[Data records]
*** Block opens ***

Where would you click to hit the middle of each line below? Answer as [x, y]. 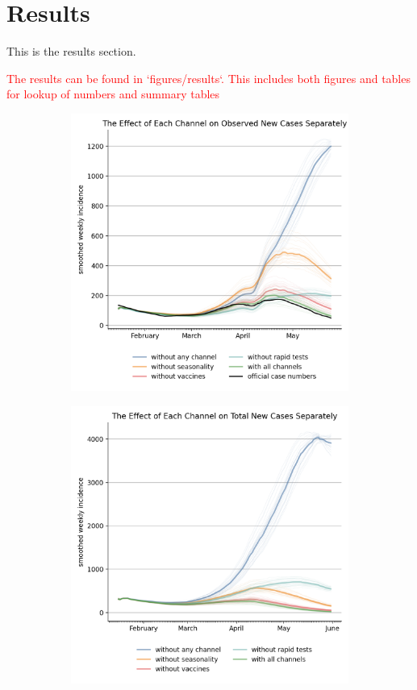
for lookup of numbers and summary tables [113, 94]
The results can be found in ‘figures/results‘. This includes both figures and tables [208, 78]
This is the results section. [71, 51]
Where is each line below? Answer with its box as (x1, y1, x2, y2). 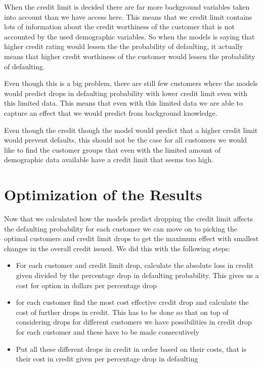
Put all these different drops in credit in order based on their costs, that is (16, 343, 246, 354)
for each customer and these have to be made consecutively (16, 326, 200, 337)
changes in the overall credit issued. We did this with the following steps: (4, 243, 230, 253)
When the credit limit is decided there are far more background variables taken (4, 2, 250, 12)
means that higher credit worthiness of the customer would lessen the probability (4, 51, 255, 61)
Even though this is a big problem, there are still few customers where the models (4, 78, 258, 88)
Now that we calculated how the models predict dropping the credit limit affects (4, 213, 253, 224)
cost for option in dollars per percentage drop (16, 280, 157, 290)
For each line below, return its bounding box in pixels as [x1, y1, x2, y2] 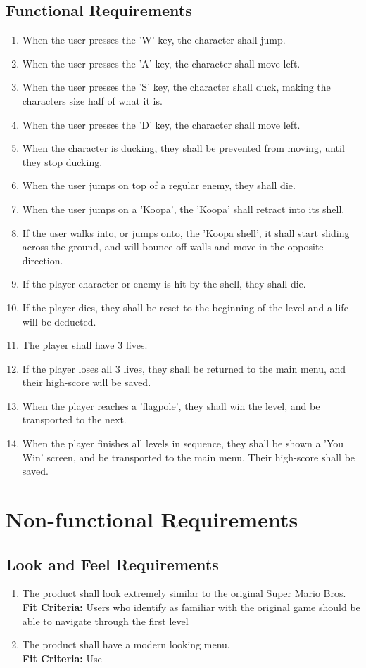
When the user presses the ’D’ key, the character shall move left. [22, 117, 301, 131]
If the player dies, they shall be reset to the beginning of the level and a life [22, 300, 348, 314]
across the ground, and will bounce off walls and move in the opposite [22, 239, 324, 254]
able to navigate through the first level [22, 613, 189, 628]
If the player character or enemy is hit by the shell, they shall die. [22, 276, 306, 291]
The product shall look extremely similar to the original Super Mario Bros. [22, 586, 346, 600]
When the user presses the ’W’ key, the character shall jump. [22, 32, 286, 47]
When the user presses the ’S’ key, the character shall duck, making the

*** Block closes ***

EXERCISE REQUIREMENTS: Print the lines from the beginning of the records up to and including the line containing "If the player dies, they", word for word, with no pictures.

ANSWER TO THE PROBLEM:
Where would you click to hit the middle of each line below? Answer as [x, y]. 
for lookup of numbers and summary tables [113, 94]
The results can be found in ‘figures/results‘. This includes both figures and tables [208, 78]
This is the results section. [71, 51]
Where is each line below? Answer with its box as (x1, y1, x2, y2). 
Put all these different drops in credit in order based on their costs, that is (16, 343, 246, 354)
for each customer and these have to be made consecutively (16, 326, 200, 337)
changes in the overall credit issued. We did this with the following steps: (4, 243, 230, 253)
When the credit limit is decided there are far more background variables taken (4, 2, 250, 12)
means that higher credit worthiness of the customer would lessen the probability (4, 51, 255, 61)
Even though this is a big problem, there are still few customers where the models (4, 78, 258, 88)
Now that we calculated how the models predict dropping the credit limit affects (4, 213, 253, 224)
cost for option in dollars per percentage drop (16, 280, 157, 290)
For each line below, return its bounding box in pixels as [x1, y1, x2, y2] 
When the user presses the ’D’ key, the character shall move left. [22, 117, 301, 131]
If the player dies, they shall be reset to the beginning of the level and a life [22, 300, 348, 314]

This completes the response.